Perhaps that’s why they chose stainless steel and not marble benchtops, which would be irreparably stained by blood and zombie fluids.

Perhaps they’re getting ready. Only two respondents admitted to preparing. One is a survivalist who wisely stays mostly in the closet. I say wisely because if everyone knew about his bore water, back-up generator, propane cylinders, duct tape and energy bars, the PTA would try to befriend him (or report him). The other parent respondent is an avid reader of dystopic fiction.

Many respondents replied that they welcomed the apocalypse because it would put an end to the relentlessly banal or stressful obligations of their lives. Most commonly cited reasons (for welcoming the Apocalypse) were:

  • No more mortgage re-payments
  • No more school fees
  • No more [insert chore such as unloading the dishwasher, schlepping the kids to activities, volunteering at canteen, doing paperwork].

I know my friends were joking (mostly). But the joking indicated their perceived likelihood of Apocalypse-occurrence (low) rather than their perceived probability of surviving it (lower).

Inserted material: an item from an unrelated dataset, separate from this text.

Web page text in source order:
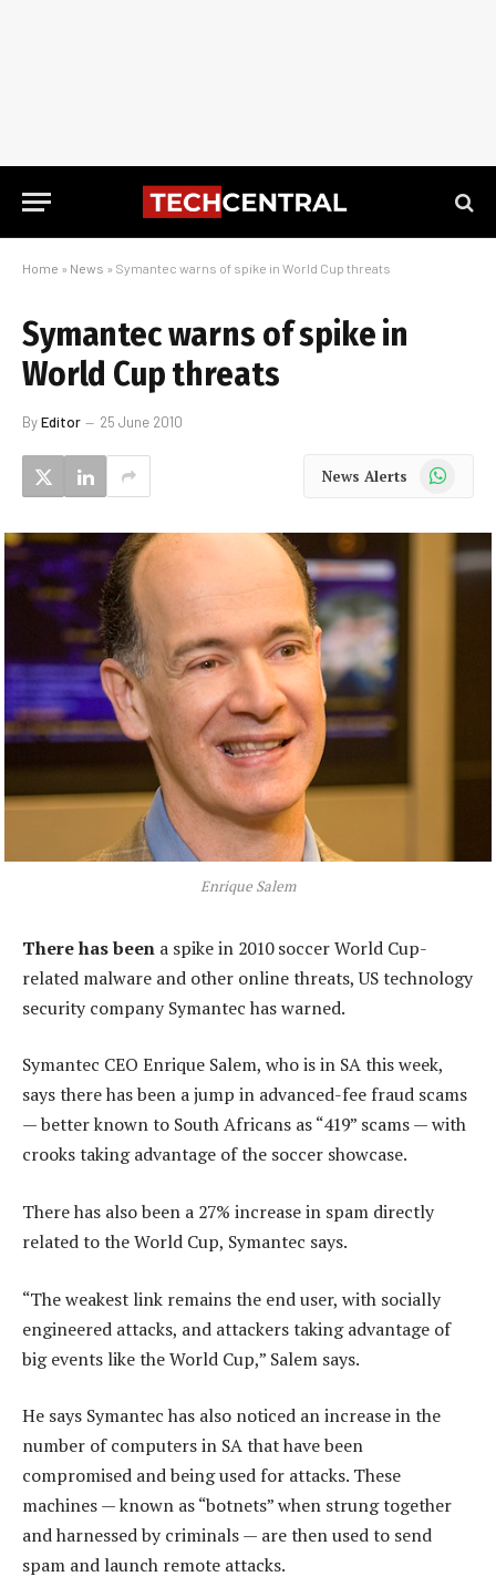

As for me, I’m somewhere in the middle. I don’t welcome it. I’d rather do the family taxes, dishwasher duty etc because I’m sure my children and I wouldn’t know how to forage for food once the canned goods ran out.

Sometimes at the supermarket I buy extra things – just in case. Extra batteries, matches and chickpeas. Sometimes I try to work out how I could legally and ethically procure a year’s supply of broad-spectrum antibiotics (still working on it). Robbing Pfizer seems a little extreme, the looting hasn’t started yet.

Other times, I pretend it’s all a work of fiction; the figment of the spectacular imaginations of my favourite dystopic authors. Paolo Bacigalupi, Emily St John Mandel, Cormack McCarthy, I’m looking at you and the others.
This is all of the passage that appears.